**PROBLEM TO SOLVE**
Would you retype the listing word for word, skipping its pictures?
EXTRACTED DATA Block Start
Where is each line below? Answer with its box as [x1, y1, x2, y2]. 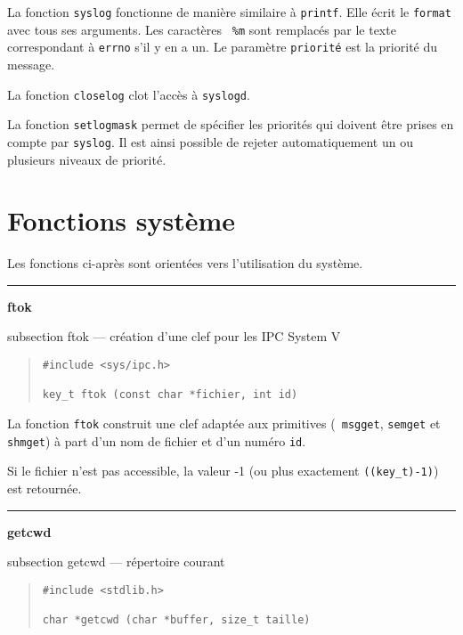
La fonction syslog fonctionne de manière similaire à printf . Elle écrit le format [7, 3, 451, 20]
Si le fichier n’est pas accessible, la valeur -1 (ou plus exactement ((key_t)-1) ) [7, 461, 439, 480]
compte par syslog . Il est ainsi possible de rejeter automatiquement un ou [7, 132, 413, 151]
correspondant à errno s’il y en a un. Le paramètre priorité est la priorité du [7, 37, 438, 56]
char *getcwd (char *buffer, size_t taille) [42, 614, 311, 627]
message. [7, 54, 55, 73]
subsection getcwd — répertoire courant [7, 552, 225, 571]
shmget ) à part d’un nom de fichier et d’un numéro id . [7, 431, 306, 450]
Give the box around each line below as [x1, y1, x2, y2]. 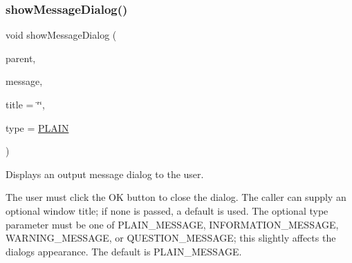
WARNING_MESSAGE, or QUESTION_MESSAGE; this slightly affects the [6, 231, 336, 245]
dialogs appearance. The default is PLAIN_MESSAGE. [6, 244, 242, 258]
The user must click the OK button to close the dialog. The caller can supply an [6, 190, 346, 204]
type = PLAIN [6, 120, 69, 135]
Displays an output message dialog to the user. [6, 166, 204, 181]
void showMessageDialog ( [6, 28, 117, 42]
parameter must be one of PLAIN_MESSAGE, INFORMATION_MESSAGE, [6, 217, 339, 231]
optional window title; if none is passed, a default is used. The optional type [6, 203, 328, 217]
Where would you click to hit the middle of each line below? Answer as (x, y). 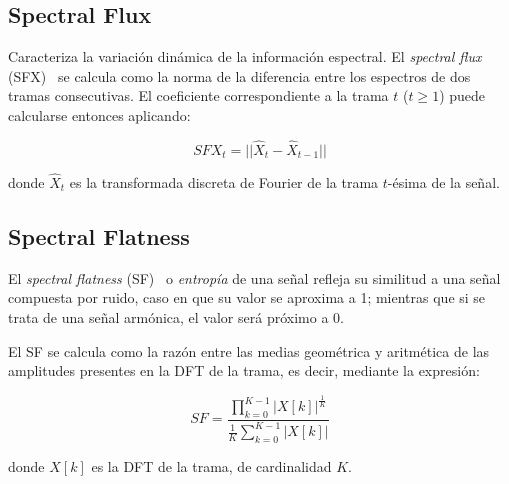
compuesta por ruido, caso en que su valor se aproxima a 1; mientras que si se (247, 297)
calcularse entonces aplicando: (99, 114)
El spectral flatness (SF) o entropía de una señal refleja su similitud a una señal (254, 277)
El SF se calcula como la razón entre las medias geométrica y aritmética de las (249, 350)
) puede (462, 95)
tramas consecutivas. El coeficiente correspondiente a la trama (198, 95)
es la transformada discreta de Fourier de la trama (224, 182)
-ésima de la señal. (443, 182)
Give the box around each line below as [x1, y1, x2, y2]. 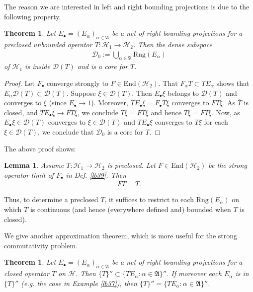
EXTRACTED DATA Block End
**ANSWER BELOW**
Where is each line below? Answer with its box as [x1, y1, x2, y2]. 
La fonction syslog fonctionne de manière similaire à printf . Elle écrit le format [7, 3, 451, 20]
Si le fichier n’est pas accessible, la valeur -1 (ou plus exactement ((key_t)-1) ) [7, 461, 439, 480]
compte par syslog . Il est ainsi possible de rejeter automatiquement un ou [7, 132, 413, 151]
correspondant à errno s’il y en a un. Le paramètre priorité est la priorité du [7, 37, 438, 56]
char *getcwd (char *buffer, size_t taille) [42, 614, 311, 627]
message. [7, 54, 55, 73]
subsection getcwd — répertoire courant [7, 552, 225, 571]
shmget ) à part d’un nom de fichier et d’un numéro id . [7, 431, 306, 450]
Give the box around each line below as [x1, y1, x2, y2]. 
WARNING_MESSAGE, or QUESTION_MESSAGE; this slightly affects the [6, 231, 336, 245]
dialogs appearance. The default is PLAIN_MESSAGE. [6, 244, 242, 258]
The user must click the OK button to close the dialog. The caller can supply an [6, 190, 346, 204]
type = PLAIN [6, 120, 69, 135]
Displays an output message dialog to the user. [6, 166, 204, 181]
void showMessageDialog ( [6, 28, 117, 42]
parameter must be one of PLAIN_MESSAGE, INFORMATION_MESSAGE, [6, 217, 339, 231]
optional window title; if none is passed, a default is used. The optional type [6, 203, 328, 217]
Where would you click to hit the middle of each line below? Answer as (x, y). 
compuesta por ruido, caso en que su valor se aproxima a 1; mientras que si se (247, 297)
calcularse entonces aplicando: (99, 114)
El spectral flatness (SF) o entropía de una señal refleja su similitud a una señal (254, 277)
El SF se calcula como la razón entre las medias geométrica y aritmética de las (249, 350)
) puede (462, 95)
tramas consecutivas. El coeficiente correspondiente a la trama (198, 95)
es la transformada discreta de Fourier de la trama (224, 182)
-ésima de la señal. (443, 182)
Give the box around each line below as [x1, y1, x2, y2]. 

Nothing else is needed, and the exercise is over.